» Exercise materials:

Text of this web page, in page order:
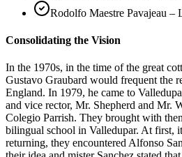
Rodolfo Maestre Pavajeau –
Consolidating the Vision
In the 1970s, in the time of the great
Gustavo Graubard would frequent the
England. In 1979, he came to
and vice rector, Mr. Shepherd and Mr.
Colegio Parrish. They brought with
bilingual school in Valledupar. At first,
returning, they encountered Alfonso
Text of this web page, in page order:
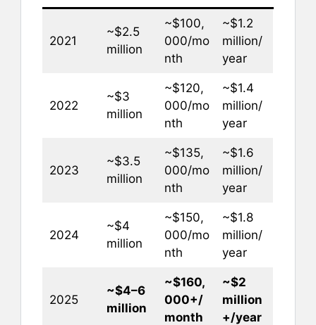
2021
~$2.5
million
~$100,
000/mo
nth
~$1.2
million/
year
2022
~$3
million
~$120,
000/mo
nth
~$1.4
million/
year
2023
~$3.5
million
~$135,
000/mo
nth
~$1.6
million/
year
2024
~$4
million
~$150,
000/mo
nth
~$1.8
million/
year
2025
~$4–6
million
~$160,
000+/
month
~$2
million
+/year
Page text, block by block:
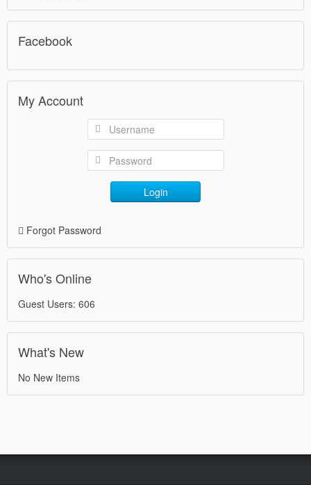
Facebook
My Account
Login
Forgot Password
Who's Online
Guest Users: 606
What's New
No New Items
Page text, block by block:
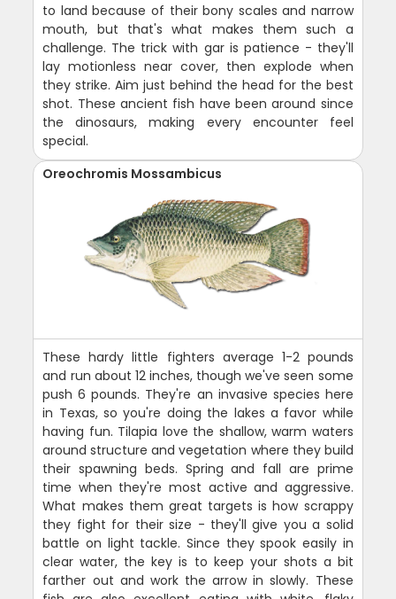
to land because of their bony scales and narrow
mouth, but that's what makes them such a
challenge. The trick with gar is patience - they'll
lay motionless near cover, then explode when
they strike. Aim just behind the head for the best
shot. These ancient fish have been around since
the dinosaurs, making every encounter feel
special.
Oreochromis Mossambicus
These hardy little fighters average 1-2 pounds
and run about 12 inches, though we've seen some
push 6 pounds. They're an invasive species here
in Texas, so you're doing the lakes a favor while
having fun. Tilapia love the shallow, warm waters
around structure and vegetation where they build
their spawning beds. Spring and fall are prime
time when they're most active and aggressive.
What makes them great targets is how scrappy
they fight for their size - they'll give you a solid
battle on light tackle. Since they spook easily in
clear water, the key is to keep your shots a bit
farther out and work the arrow in slowly. These
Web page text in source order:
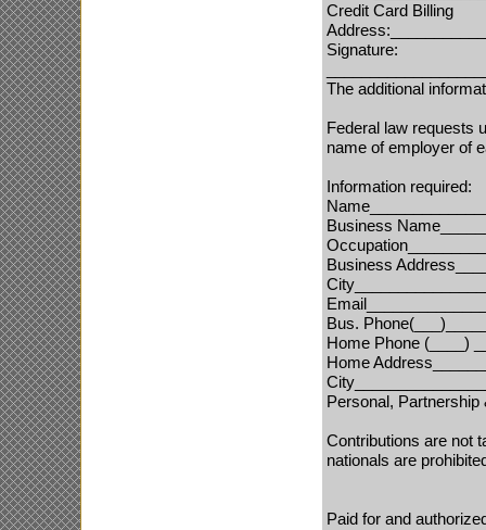
Credit Card Billing
Signature:
The additional
Federal law requests
name of employer of
Information required:
Business
Business
Bus. Phone(___)___
Home Phone (____)
Home Address
Personal,
Contributions are not
nationals are
Paid for and
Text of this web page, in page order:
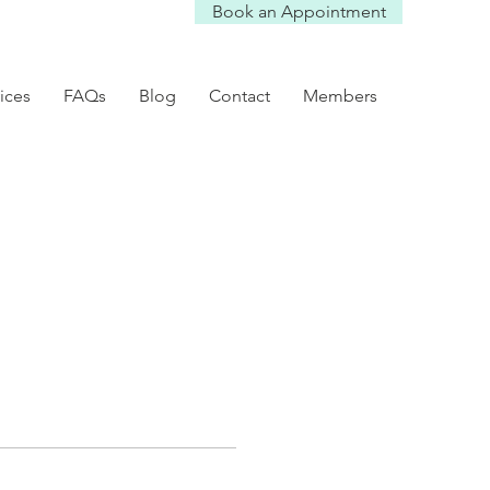
Book an Appointment
FAQs Blog Contact Members
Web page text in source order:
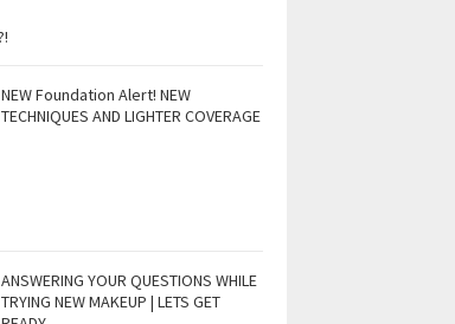
NEW Foundation Alert! NEW
TECHNIQUES AND LIGHTER COVERAGE
ANSWERING YOUR QUESTIONS WHILE
TRYING NEW MAKEUP | LETS GET
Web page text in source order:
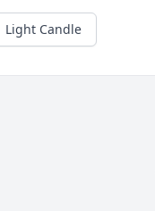
Light Candle
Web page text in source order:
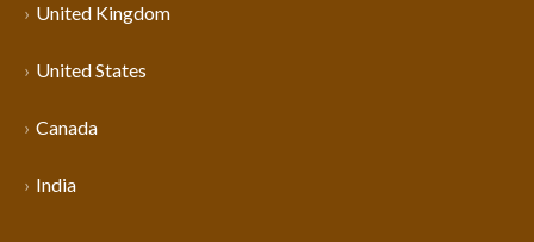
United Kingdom
United States
Canada
India
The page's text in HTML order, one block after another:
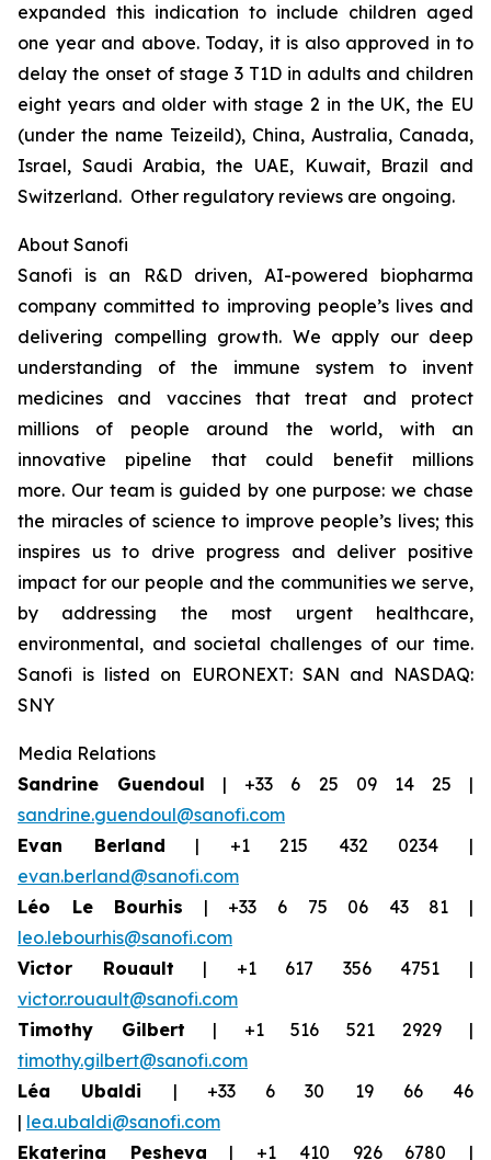
expanded this indication to include children aged
one year and above. Today, it is also approved in to
delay the onset of stage 3 T1D in adults and children
eight years and older with stage 2 in the UK, the EU
(under the name Teizeild), China, Australia, Canada,
Israel, Saudi Arabia, the UAE, Kuwait, Brazil and
Switzerland. Other regulatory reviews are ongoing.
About Sanofi
Sanofi is an R&D driven, AI-powered biopharma
company committed to improving people’s lives and
delivering compelling growth. We apply our deep
understanding of the immune system to invent
medicines and vaccines that treat and protect
millions of people around the world, with an
innovative pipeline that could benefit millions
more. Our team is guided by one purpose: we chase
the miracles of science to improve people’s lives; this
inspires us to drive progress and deliver positive
impact for our people and the communities we serve,
by addressing the most urgent healthcare,
environmental, and societal challenges of our time.
Sanofi is listed on EURONEXT: SAN and NASDAQ:
SNY
Media Relations
Sandrine Guendoul | +33 6 25 09 14 25 |
sandrine.guendoul@sanofi.com
Evan Berland | +1 215 432 0234 |
evan.berland@sanofi.com
Léo Le Bourhis | +33 6 75 06 43 81 |
leo.lebourhis@sanofi.com
Victor Rouault | +1 617 356 4751 |
victor.rouault@sanofi.com
Timothy Gilbert | +1 516 521 2929 |
timothy.gilbert@sanofi.com
Léa Ubaldi | +33 6 30 19 66 46
| lea.ubaldi@sanofi.com
Ekaterina Pesheva | +1 410 926 6780 |
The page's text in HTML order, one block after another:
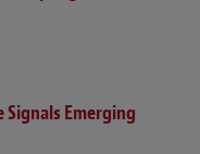
Signals Emerging
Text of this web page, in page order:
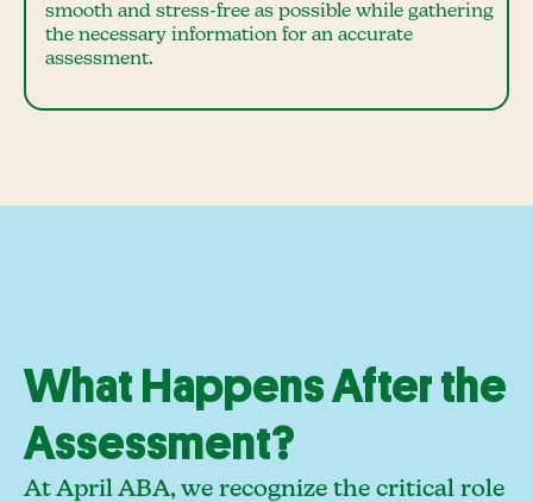
smooth and stress-free as possible while gathering
the necessary information for an accurate
assessment.
What Happens After the
Assessment?
At April ABA, we recognize the critical role
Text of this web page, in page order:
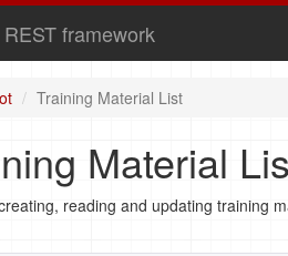
framework
Training Material List
Material
reading and updating training
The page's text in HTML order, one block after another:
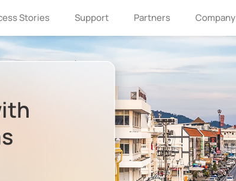
Stories Support Partners Company
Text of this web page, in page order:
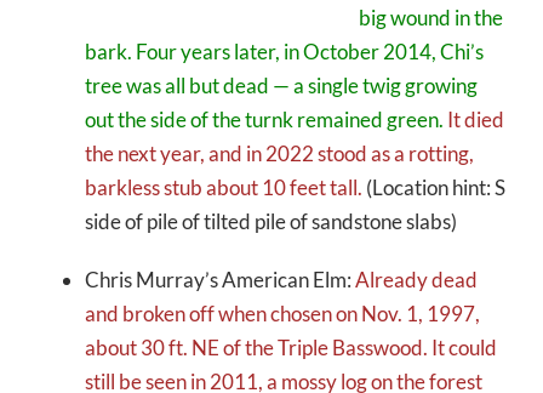
big wound in the
bark. Four years later, in October 2014, Chi’s
tree was all but dead — a single twig growing
out the side of the turnk remained green. It died
the next year, and in 2022 stood as a rotting,
barkless stub about 10 feet tall. (Location hint: S
side of pile of tilted pile of sandstone slabs)
Chris Murray’s American Elm:Already dead
and broken off when chosen on Nov. 1, 1997,
about 30 ft. NE of the Triple Basswood. It could
still be seen in 2011, a mossy log on the forest
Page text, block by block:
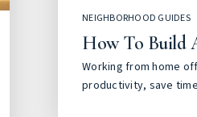
NEIGHBORHOOD GUIDES
How To Build
Working from home
productivity, save
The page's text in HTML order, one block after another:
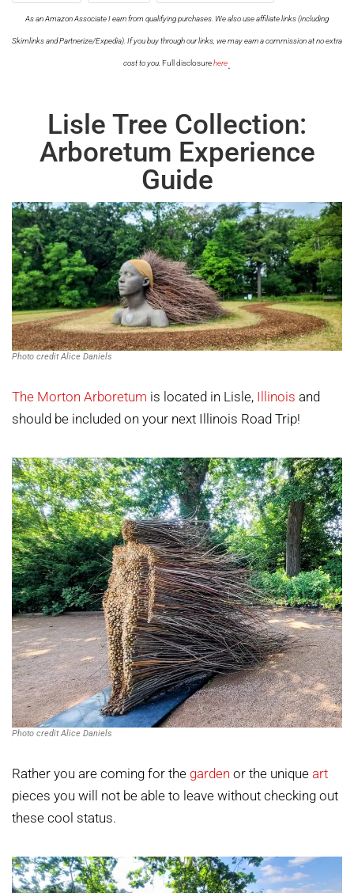
As an Amazon Associate I earn from qualifying purchases. We also use affiliate links (including
Skimlinks and Partnerize/Expedia). If you buy through our links, we may earn a commission at no extra
cost to you. Full disclosurehere.
Lisle Tree Collection:
Arboretum Experience
Guide
Photo credit Alice Daniels
The Morton Arboretum is located in Lisle, Illinois and
should be included on your next Illinois Road Trip!
Photo credit Alice Daniels
Rather you are coming for the garden or the unique art
pieces you will not be able to leave without checking out
these cool status.
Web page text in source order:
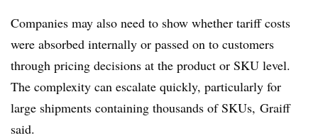
Companies may also need to show whether tariff costs
were absorbed internally or passed on to customers
through pricing decisions at the product or SKU level.
The complexity can escalate quickly, particularly for
large shipments containing thousands of SKUs, Graiff
said.
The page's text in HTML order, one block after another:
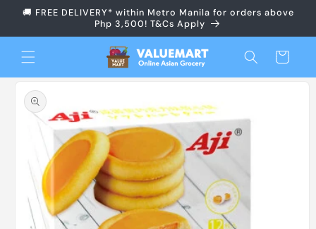
Skip to
🚚 FREE DELIVERY* within Metro Manila for orders above
Php 3,500! T&Cs Apply
Cart
Skip to
product
information
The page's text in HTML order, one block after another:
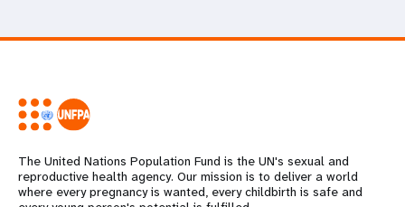
The United Nations Population Fund is the UN's sexual and
reproductive health agency. Our mission is to deliver a world
where every pregnancy is wanted, every childbirth is safe and
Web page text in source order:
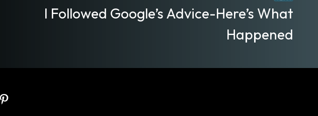
I Followed Google’s Advice-Here’s What
Happened
Pinterest
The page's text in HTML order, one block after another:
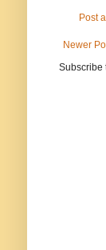
Post
Newer
Subscribe
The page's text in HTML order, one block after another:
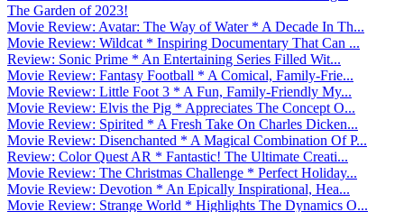
The Garden of 2023!
Movie Review: Avatar: The Way of Water * A Decade In Th...
Movie Review: Wildcat * Inspiring Documentary That Can ...
Review: Sonic Prime * An Entertaining Series Filled Wit...
Movie Review: Fantasy Football * A Comical, Family-Frie...
Movie Review: Little Foot 3 * A Fun, Family-Friendly My...
Movie Review: Elvis the Pig * Appreciates The Concept O...
Movie Review: Spirited * A Fresh Take On Charles Dicken...
Movie Review: Disenchanted * A Magical Combination Of P...
Review: Color Quest AR * Fantastic! The Ultimate Creati...
Movie Review: The Christmas Challenge * Perfect Holiday...
Movie Review: Devotion * An Epically Inspirational, Hea...
Movie Review: Strange World * Highlights The Dynamics O...
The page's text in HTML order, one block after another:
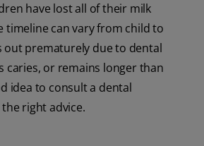
have lost all of their milk
timeline can vary from child to
out prematurely due to dental
caries, or remains longer than
idea to consult a dental
right advice.
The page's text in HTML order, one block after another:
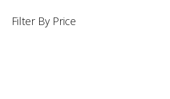
Filter By Price
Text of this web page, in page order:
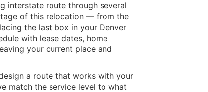
interstate route through several
of this relocation — from the
the last box in your Denver
with lease dates, home
your current place and
a route that works with your
match the service level to what
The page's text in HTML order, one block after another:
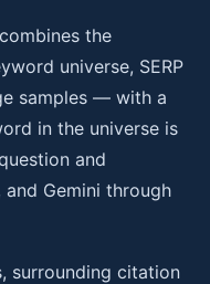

» Exercise description: Your answer must be a verbatim copy of the entries above, with no images included.

» Exercise answer:
Text of this web page, in page order:
Rodolfo Maestre Pavajeau –
Consolidating the Vision
In the 1970s, in the time of the great
Gustavo Graubard would frequent the
England. In 1979, he came to
and vice rector, Mr. Shepherd and Mr.
Colegio Parrish. They brought with
bilingual school in Valledupar. At first,
returning, they encountered Alfonso
Text of this web page, in page order:
2021
~$2.5
million
~$100,
000/mo
nth
~$1.2
million/
year
2022
~$3
million
~$120,
000/mo
nth
~$1.4
million/
year
2023
~$3.5
million
~$135,
000/mo
nth
~$1.6
million/
year
2024
~$4
million
~$150,
000/mo
nth
~$1.8
million/
year
2025
~$4–6
million
~$160,
000+/
month
~$2
million
+/year
Page text, block by block:
Facebook
My Account
Login
Forgot Password
Who's Online
Guest Users: 606
What's New
No New Items
Page text, block by block:
to land because of their bony scales and narrow
mouth, but that's what makes them such a
challenge. The trick with gar is patience - they'll
lay motionless near cover, then explode when
they strike. Aim just behind the head for the best
shot. These ancient fish have been around since
the dinosaurs, making every encounter feel
special.
Oreochromis Mossambicus
These hardy little fighters average 1-2 pounds
and run about 12 inches, though we've seen some
push 6 pounds. They're an invasive species here
in Texas, so you're doing the lakes a favor while
having fun. Tilapia love the shallow, warm waters
around structure and vegetation where they build
their spawning beds. Spring and fall are prime
time when they're most active and aggressive.
What makes them great targets is how scrappy
they fight for their size - they'll give you a solid
battle on light tackle. Since they spook easily in
clear water, the key is to keep your shots a bit
farther out and work the arrow in slowly. These
Web page text in source order:
Credit Card Billing
Signature:
The additional
Federal law requests
name of employer of
Information required:
Business
Business
Bus. Phone(___)___
Home Phone (____)
Home Address
Personal,
Contributions are not
nationals are
Paid for and
Text of this web page, in page order:
Book an Appointment
FAQs Blog Contact Members
Web page text in source order:
NEW Foundation Alert! NEW
TECHNIQUES AND LIGHTER COVERAGE
ANSWERING YOUR QUESTIONS WHILE
TRYING NEW MAKEUP | LETS GET
Web page text in source order:
Light Candle
Web page text in source order:
United Kingdom
United States
Canada
India
The page's text in HTML order, one block after another:
expanded this indication to include children aged
one year and above. Today, it is also approved in to
delay the onset of stage 3 T1D in adults and children
eight years and older with stage 2 in the UK, the EU
(under the name Teizeild), China, Australia, Canada,
Israel, Saudi Arabia, the UAE, Kuwait, Brazil and
Switzerland. Other regulatory reviews are ongoing.
About Sanofi
Sanofi is an R&D driven, AI-powered biopharma
company committed to improving people’s lives and
delivering compelling growth. We apply our deep
understanding of the immune system to invent
medicines and vaccines that treat and protect
millions of people around the world, with an
innovative pipeline that could benefit millions
more. Our team is guided by one purpose: we chase
the miracles of science to improve people’s lives; this
inspires us to drive progress and deliver positive
impact for our people and the communities we serve,
by addressing the most urgent healthcare,
environmental, and societal challenges of our time.
Sanofi is listed on EURONEXT: SAN and NASDAQ:
SNY
Media Relations
Sandrine Guendoul | +33 6 25 09 14 25 |
sandrine.guendoul@sanofi.com
Evan Berland | +1 215 432 0234 |
evan.berland@sanofi.com
Léo Le Bourhis | +33 6 75 06 43 81 |
leo.lebourhis@sanofi.com
Victor Rouault | +1 617 356 4751 |
victor.rouault@sanofi.com
Timothy Gilbert | +1 516 521 2929 |
timothy.gilbert@sanofi.com
Léa Ubaldi | +33 6 30 19 66 46
| lea.ubaldi@sanofi.com
Ekaterina Pesheva | +1 410 926 6780 |
The page's text in HTML order, one block after another:
Signals Emerging
Text of this web page, in page order:
smooth and stress-free as possible while gathering
the necessary information for an accurate
assessment.
What Happens After the
Assessment?
At April ABA, we recognize the critical role
Text of this web page, in page order:
framework
Training Material List
Material
reading and updating training
The page's text in HTML order, one block after another:
Stories Support Partners Company
Text of this web page, in page order:
big wound in the
bark. Four years later, in October 2014, Chi’s
tree was all but dead — a single twig growing
out the side of the turnk remained green. It died
the next year, and in 2022 stood as a rotting,
barkless stub about 10 feet tall. (Location hint: S
side of pile of tilted pile of sandstone slabs)
Chris Murray’s American Elm:Already dead
and broken off when chosen on Nov. 1, 1997,
about 30 ft. NE of the Triple Basswood. It could
still be seen in 2011, a mossy log on the forest
Page text, block by block:
NEIGHBORHOOD GUIDES
How To Build
Working from home
productivity, save
The page's text in HTML order, one block after another:
As an Amazon Associate I earn from qualifying purchases. We also use affiliate links (including
Skimlinks and Partnerize/Expedia). If you buy through our links, we may earn a commission at no extra
cost to you. Full disclosurehere.
Lisle Tree Collection:
Arboretum Experience
Guide
Photo credit Alice Daniels
The Morton Arboretum is located in Lisle, Illinois and
should be included on your next Illinois Road Trip!
Photo credit Alice Daniels
Rather you are coming for the garden or the unique art
pieces you will not be able to leave without checking out
these cool status.
Web page text in source order:
Companies may also need to show whether tariff costs
were absorbed internally or passed on to customers
through pricing decisions at the product or SKU level.
The complexity can escalate quickly, particularly for
large shipments containing thousands of SKUs, Graiff
said.
The page's text in HTML order, one block after another:
Skip to
🚚 FREE DELIVERY* within Metro Manila for orders above
Php 3,500! T&Cs Apply
Cart
Skip to
product
information
The page's text in HTML order, one block after another:
The United Nations Population Fund is the UN's sexual and
reproductive health agency. Our mission is to deliver a world
where every pregnancy is wanted, every childbirth is safe and
Web page text in source order:
I Followed Google’s Advice-Here’s What
Happened
Pinterest
The page's text in HTML order, one block after another:
Post
Newer
Subscribe
The page's text in HTML order, one block after another:
The Garden of 2023!
Movie Review: Avatar: The Way of Water * A Decade In Th...
Movie Review: Wildcat * Inspiring Documentary That Can ...
Review: Sonic Prime * An Entertaining Series Filled Wit...
Movie Review: Fantasy Football * A Comical, Family-Frie...
Movie Review: Little Foot 3 * A Fun, Family-Friendly My...
Movie Review: Elvis the Pig * Appreciates The Concept O...
Movie Review: Spirited * A Fresh Take On Charles Dicken...
Movie Review: Disenchanted * A Magical Combination Of P...
Review: Color Quest AR * Fantastic! The Ultimate Creati...
Movie Review: The Christmas Challenge * Perfect Holiday...
Movie Review: Devotion * An Epically Inspirational, Hea...
Movie Review: Strange World * Highlights The Dynamics O...
The page's text in HTML order, one block after another:
have lost all of their milk
timeline can vary from child to
out prematurely due to dental
caries, or remains longer than
idea to consult a dental
right advice.
The page's text in HTML order, one block after another:
Filter By Price
Text of this web page, in page order:
interstate route through several
of this relocation — from the
the last box in your Denver
with lease dates, home
your current place and
a route that works with your
match the service level to what
The page's text in HTML order, one block after another:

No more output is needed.